§ **Try it**
Where "development" appears in a line of the entries below, that line should be copied.
==== Source material
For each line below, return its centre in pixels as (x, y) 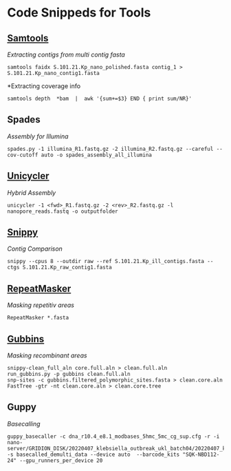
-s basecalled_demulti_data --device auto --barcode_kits (93, 454)
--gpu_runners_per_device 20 (61, 460)
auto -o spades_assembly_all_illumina (97, 155)
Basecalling (24, 423)
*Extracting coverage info (44, 86)
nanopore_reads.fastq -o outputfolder (63, 211)
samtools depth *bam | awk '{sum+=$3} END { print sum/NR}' (100, 98)
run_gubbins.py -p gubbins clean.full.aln (69, 374)
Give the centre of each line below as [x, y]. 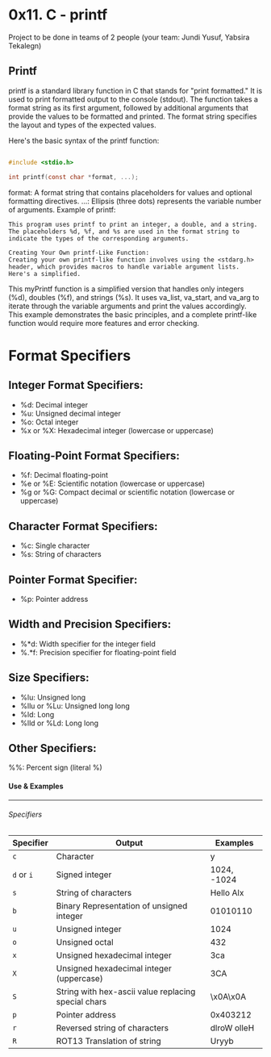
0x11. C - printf [58, 15]
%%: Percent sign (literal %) [55, 767]
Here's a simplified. [45, 274]
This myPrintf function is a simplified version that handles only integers [126, 289]
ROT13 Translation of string [108, 1041]
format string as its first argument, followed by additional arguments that [128, 107]
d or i [23, 875]
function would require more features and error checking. [104, 323]
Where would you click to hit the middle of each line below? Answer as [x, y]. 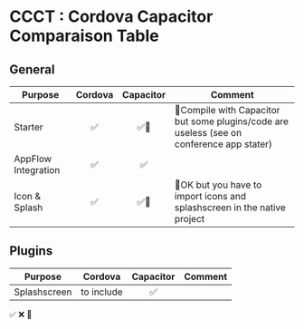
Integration [37, 170]
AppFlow [33, 159]
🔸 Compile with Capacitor [228, 110]
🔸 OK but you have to [218, 185]
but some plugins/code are [232, 121]
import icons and [211, 196]
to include [102, 292]
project [190, 219]
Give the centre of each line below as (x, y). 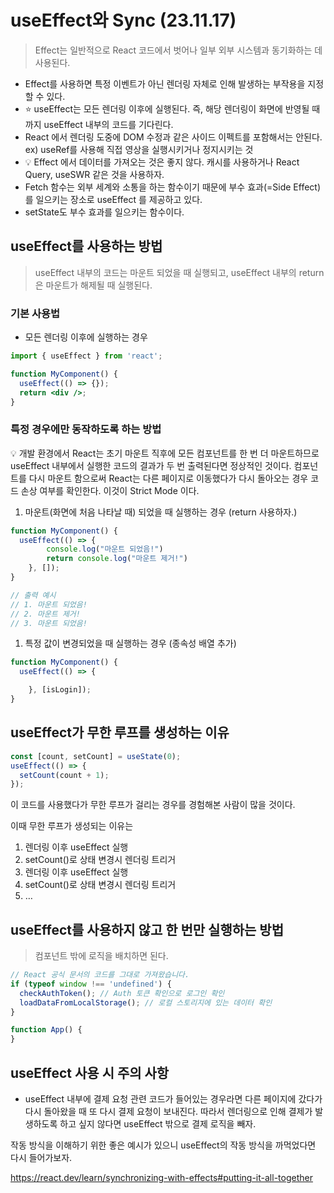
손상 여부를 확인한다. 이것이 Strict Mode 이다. (110, 490)
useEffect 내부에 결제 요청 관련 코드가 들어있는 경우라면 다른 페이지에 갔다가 (173, 1099)
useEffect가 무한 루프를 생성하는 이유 (120, 732)
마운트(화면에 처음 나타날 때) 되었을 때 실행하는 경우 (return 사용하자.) (161, 512)
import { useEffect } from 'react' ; (86, 356)
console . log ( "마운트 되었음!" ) (105, 549)
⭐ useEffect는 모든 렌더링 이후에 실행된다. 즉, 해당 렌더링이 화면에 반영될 (167, 108)
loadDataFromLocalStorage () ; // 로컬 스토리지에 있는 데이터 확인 (146, 1002)
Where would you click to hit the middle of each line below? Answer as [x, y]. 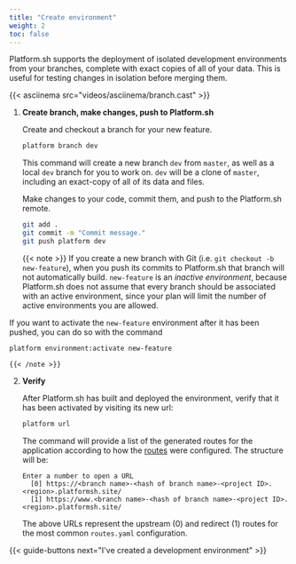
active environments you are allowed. [90, 305]
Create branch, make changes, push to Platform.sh [118, 113]
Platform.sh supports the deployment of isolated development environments [148, 60]
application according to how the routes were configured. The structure [152, 450]
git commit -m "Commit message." [84, 233]
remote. [36, 209]
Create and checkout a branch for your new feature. [117, 130]
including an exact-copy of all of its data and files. [113, 182]
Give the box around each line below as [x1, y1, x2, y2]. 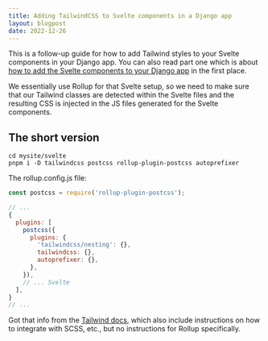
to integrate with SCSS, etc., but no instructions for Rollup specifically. [8, 324, 241, 334]
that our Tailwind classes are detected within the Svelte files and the [8, 90, 235, 100]
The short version [8, 131, 100, 144]
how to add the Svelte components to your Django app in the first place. [8, 66, 247, 76]
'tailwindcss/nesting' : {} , [37, 241, 131, 249]
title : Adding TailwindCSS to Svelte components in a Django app [8, 11, 232, 20]
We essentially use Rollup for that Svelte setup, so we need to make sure [8, 81, 249, 91]
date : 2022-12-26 [8, 27, 67, 35]
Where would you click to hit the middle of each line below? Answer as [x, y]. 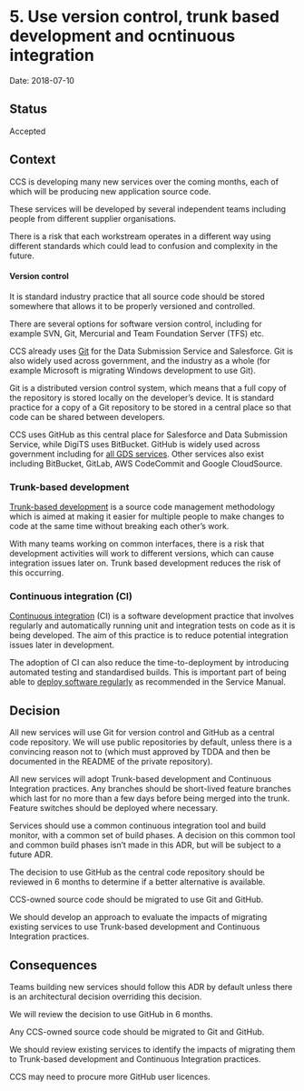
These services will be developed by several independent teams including [148, 209]
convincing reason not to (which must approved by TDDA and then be [140, 752]
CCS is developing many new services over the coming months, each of [144, 181]
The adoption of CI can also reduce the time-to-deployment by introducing [149, 663]
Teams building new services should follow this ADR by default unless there [151, 986]
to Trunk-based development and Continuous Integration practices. [135, 1059]
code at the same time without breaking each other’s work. [119, 526]
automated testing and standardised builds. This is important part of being [148, 672]
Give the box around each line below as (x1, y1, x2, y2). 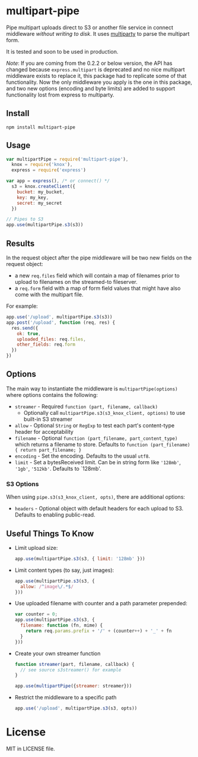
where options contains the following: (6, 391, 98, 398)
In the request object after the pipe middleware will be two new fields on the (6, 254, 192, 261)
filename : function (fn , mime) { (20, 623, 103, 628)
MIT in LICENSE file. (6, 745, 55, 752)
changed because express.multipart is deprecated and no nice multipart (6, 65, 185, 73)
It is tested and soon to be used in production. (6, 48, 119, 55)
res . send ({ (11, 325, 39, 331)
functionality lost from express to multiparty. (6, 91, 114, 98)
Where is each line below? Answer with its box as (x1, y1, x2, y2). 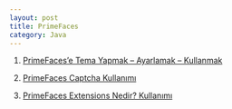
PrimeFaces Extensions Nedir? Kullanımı (22, 90, 173, 101)
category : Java (9, 30, 67, 39)
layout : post (9, 13, 59, 23)
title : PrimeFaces (9, 22, 79, 31)
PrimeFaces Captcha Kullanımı (22, 73, 137, 84)
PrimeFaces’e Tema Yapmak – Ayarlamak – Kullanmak (22, 55, 223, 66)
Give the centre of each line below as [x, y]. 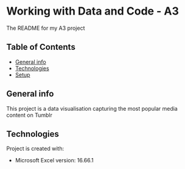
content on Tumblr [30, 115]
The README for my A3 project [46, 28]
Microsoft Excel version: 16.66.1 [54, 160]
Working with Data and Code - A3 [93, 11]
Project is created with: [35, 149]
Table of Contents [41, 47]
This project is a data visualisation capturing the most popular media [92, 108]
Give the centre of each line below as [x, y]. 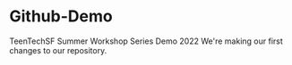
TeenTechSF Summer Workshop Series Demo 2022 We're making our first [146, 41]
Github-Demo [61, 16]
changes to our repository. [58, 50]
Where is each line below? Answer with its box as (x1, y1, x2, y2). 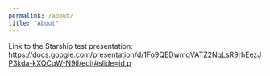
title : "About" (8, 19, 60, 27)
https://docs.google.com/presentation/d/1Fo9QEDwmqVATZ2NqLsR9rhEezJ (8, 50, 262, 59)
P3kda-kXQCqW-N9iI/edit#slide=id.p (8, 58, 131, 68)
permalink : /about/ (8, 11, 74, 20)
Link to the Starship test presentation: (8, 41, 133, 50)
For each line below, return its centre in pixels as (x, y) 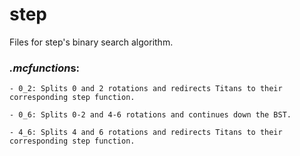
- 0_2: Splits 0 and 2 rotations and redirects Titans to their (146, 89)
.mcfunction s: (45, 68)
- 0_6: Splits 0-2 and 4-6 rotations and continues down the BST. (150, 115)
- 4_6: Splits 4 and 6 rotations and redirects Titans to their (146, 133)
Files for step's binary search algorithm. (91, 42)
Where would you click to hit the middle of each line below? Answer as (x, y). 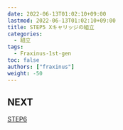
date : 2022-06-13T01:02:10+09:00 (57, 14)
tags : (15, 47)
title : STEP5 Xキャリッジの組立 (51, 27)
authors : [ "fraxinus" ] (41, 67)
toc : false (23, 60)
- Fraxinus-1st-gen (43, 54)
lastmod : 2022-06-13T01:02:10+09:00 (61, 21)
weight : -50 (25, 73)
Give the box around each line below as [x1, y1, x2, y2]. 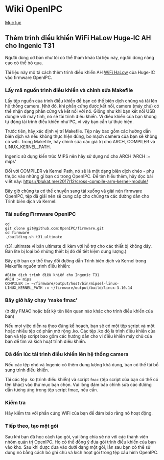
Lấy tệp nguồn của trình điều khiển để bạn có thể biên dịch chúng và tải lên [5, 98, 158, 104]
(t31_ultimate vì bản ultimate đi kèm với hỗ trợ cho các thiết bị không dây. [5, 243, 152, 249]
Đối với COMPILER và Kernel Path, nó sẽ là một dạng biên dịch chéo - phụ [5, 168, 154, 174]
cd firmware [5, 230, 29, 235]
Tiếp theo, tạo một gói [5, 423, 59, 430]
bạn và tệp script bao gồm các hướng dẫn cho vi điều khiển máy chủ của [5, 333, 152, 339]
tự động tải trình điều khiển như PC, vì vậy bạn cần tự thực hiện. [5, 119, 134, 125]
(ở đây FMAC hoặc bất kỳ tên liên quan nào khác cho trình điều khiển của [5, 308, 153, 314]
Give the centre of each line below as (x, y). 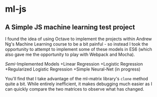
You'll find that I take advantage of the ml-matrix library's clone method (77, 79)
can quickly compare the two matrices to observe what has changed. (75, 89)
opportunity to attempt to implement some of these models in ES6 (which (78, 49)
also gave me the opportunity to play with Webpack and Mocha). (70, 54)
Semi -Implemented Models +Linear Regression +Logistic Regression (74, 64)
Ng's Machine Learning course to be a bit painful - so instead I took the (77, 44)
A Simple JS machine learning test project (70, 27)
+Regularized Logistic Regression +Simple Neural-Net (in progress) (73, 69)
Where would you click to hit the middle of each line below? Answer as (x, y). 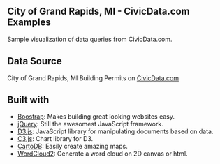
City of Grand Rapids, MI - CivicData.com (98, 12)
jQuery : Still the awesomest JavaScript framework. (90, 124)
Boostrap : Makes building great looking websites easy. (96, 117)
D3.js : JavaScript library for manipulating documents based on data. (115, 131)
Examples (29, 23)
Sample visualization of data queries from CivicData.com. (90, 39)
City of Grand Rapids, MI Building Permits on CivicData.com (93, 78)
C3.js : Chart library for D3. (55, 139)
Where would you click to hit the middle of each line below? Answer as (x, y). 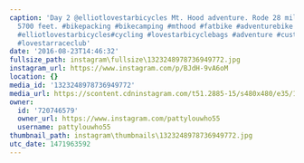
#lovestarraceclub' (54, 43)
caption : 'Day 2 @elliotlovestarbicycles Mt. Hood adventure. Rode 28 (145, 18)
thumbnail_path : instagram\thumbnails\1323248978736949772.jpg (131, 136)
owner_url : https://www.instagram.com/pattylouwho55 (119, 119)
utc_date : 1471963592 (50, 144)
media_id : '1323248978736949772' (72, 85)
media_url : (30, 93)
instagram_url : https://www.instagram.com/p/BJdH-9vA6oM (119, 69)
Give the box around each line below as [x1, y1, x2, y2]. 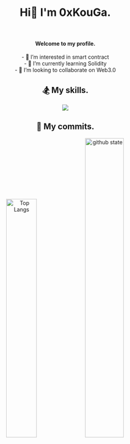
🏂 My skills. [42, 85, 89, 95]
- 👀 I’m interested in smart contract [21, 53, 109, 61]
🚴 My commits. [36, 122, 95, 132]
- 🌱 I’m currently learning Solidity [23, 60, 107, 67]
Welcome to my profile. [35, 40, 96, 47]
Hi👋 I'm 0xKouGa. [20, 6, 111, 20]
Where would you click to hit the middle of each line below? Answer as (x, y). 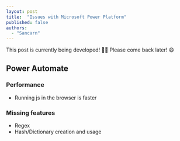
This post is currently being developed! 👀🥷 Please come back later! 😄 (90, 50)
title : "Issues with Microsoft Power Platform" (66, 17)
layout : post (22, 11)
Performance (25, 85)
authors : (17, 28)
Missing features (31, 113)
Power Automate (37, 68)
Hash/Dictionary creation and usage (58, 132)
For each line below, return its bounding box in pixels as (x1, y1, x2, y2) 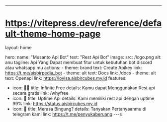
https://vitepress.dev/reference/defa (5, 18, 162, 29)
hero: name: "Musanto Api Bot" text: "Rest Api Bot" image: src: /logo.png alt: (5, 54, 162, 60)
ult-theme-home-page (5, 28, 101, 40)
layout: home (5, 44, 32, 50)
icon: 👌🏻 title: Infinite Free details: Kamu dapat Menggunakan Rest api (12, 85, 155, 91)
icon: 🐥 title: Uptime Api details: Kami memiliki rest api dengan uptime (12, 95, 155, 101)
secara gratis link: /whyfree (12, 90, 69, 96)
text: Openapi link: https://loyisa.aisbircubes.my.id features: (5, 75, 127, 81)
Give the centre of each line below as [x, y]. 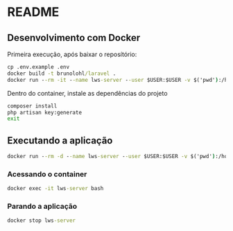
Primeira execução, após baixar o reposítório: [72, 54]
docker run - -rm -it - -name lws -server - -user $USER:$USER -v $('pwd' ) [113, 80]
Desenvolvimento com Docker [74, 38]
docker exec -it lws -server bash [55, 189]
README [33, 12]
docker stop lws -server [42, 221]
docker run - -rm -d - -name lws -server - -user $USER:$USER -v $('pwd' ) [111, 157]
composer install [32, 106]
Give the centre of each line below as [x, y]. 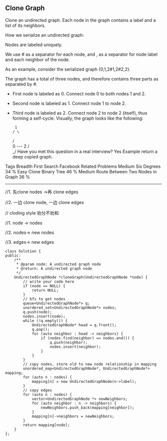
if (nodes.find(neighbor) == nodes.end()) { [87, 338]
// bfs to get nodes [44, 299]
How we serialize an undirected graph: [45, 35]
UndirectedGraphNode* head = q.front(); [74, 325]
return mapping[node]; [46, 425]
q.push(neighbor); [69, 342]
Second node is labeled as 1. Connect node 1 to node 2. [69, 103]
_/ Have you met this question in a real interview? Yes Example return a [85, 151]
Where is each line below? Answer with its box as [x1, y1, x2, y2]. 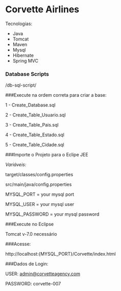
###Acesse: [5, 241, 31, 247]
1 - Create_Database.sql [5, 102, 56, 108]
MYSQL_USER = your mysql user [5, 201, 75, 207]
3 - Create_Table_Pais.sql [5, 122, 59, 128]
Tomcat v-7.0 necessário [5, 231, 57, 237]
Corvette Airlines [5, 4, 80, 15]
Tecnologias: [5, 20, 32, 27]
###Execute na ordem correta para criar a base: [5, 92, 107, 98]
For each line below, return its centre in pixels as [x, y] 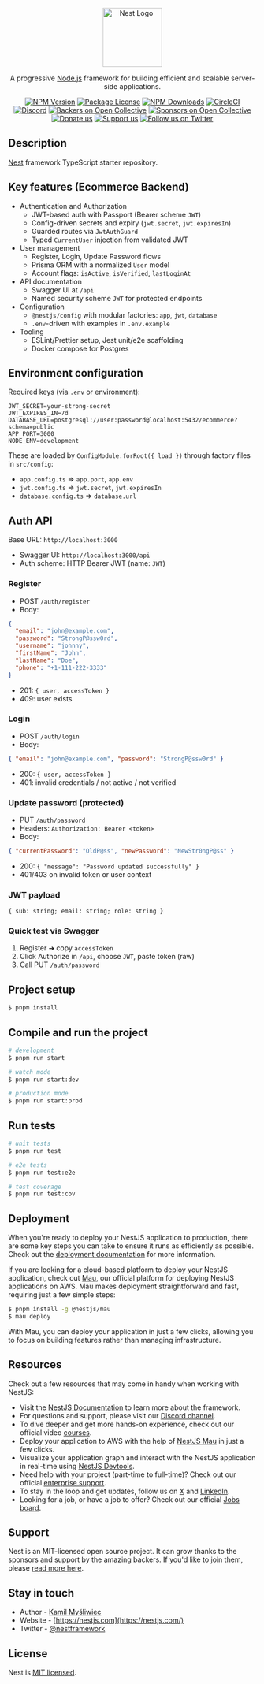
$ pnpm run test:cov [42, 1194]
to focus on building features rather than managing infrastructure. [115, 1340]
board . [30, 1507]
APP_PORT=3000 [32, 434]
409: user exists [46, 698]
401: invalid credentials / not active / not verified [98, 782]
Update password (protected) [66, 802]
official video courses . [56, 1432]
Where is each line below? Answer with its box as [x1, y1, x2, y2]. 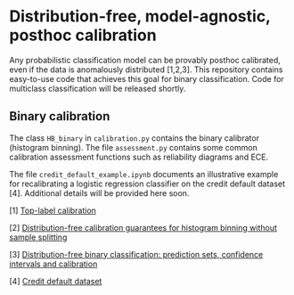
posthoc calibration [9, 25, 158, 45]
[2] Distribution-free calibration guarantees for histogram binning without [9, 222, 278, 233]
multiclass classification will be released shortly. [9, 83, 186, 94]
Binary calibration [9, 109, 110, 124]
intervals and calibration [9, 258, 98, 269]
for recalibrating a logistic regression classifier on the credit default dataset [9, 178, 286, 189]
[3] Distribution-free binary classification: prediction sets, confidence [9, 249, 264, 259]
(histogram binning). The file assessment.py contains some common [9, 142, 258, 152]
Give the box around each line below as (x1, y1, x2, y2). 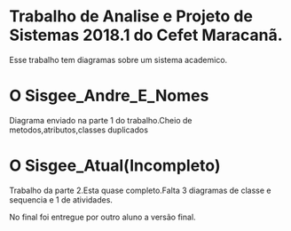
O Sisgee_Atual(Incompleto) (9, 155, 221, 176)
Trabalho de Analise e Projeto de (9, 6, 253, 27)
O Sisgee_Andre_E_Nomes (9, 86, 209, 106)
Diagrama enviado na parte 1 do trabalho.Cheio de (9, 115, 193, 125)
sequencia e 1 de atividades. (9, 194, 114, 205)
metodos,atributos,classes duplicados (9, 124, 149, 135)
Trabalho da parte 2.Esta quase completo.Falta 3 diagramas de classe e (9, 185, 271, 195)
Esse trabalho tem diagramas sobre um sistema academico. (9, 54, 228, 65)
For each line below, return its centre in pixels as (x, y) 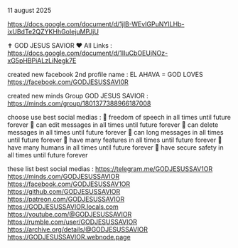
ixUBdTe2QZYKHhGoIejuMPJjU (53, 32)
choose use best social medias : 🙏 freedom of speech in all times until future (119, 117)
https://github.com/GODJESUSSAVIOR (64, 191)
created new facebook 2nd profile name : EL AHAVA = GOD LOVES (106, 74)
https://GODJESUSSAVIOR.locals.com (63, 207)
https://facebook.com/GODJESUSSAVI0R (68, 82)
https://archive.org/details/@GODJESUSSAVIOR (77, 229)
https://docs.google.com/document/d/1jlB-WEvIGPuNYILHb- (96, 24)
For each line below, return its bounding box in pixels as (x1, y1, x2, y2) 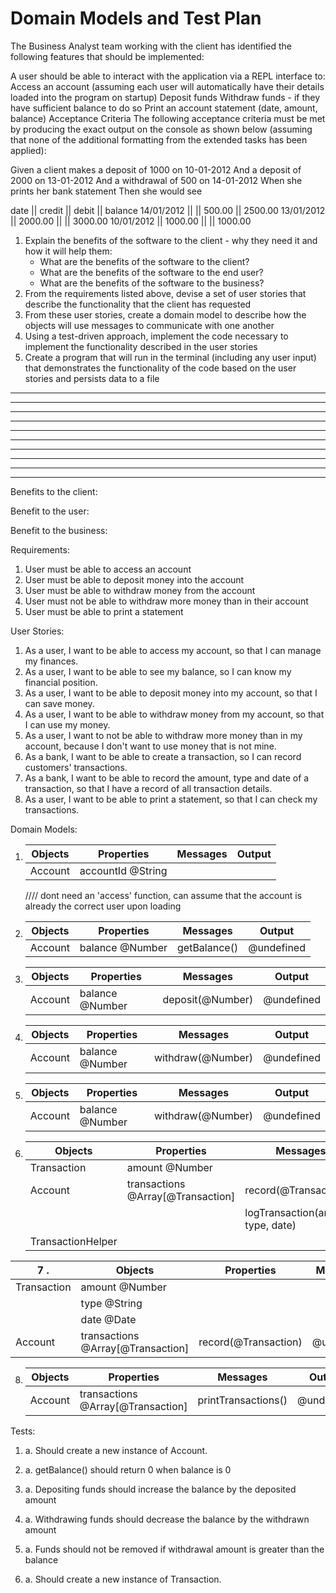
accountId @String (79, 863, 168, 877)
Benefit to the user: (10, 505, 90, 517)
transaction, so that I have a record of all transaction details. (24, 782, 273, 794)
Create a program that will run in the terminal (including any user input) (24, 351, 317, 363)
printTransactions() (197, 1393, 288, 1407)
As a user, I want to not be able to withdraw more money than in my (24, 729, 303, 741)
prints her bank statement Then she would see (10, 185, 203, 197)
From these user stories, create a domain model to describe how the (24, 308, 307, 321)
========
§ **Response to this task**
Platform.sh supports the deployment of isolated development environments [148, 60]
to Trunk-based development and Continuous Integration practices. [135, 1059]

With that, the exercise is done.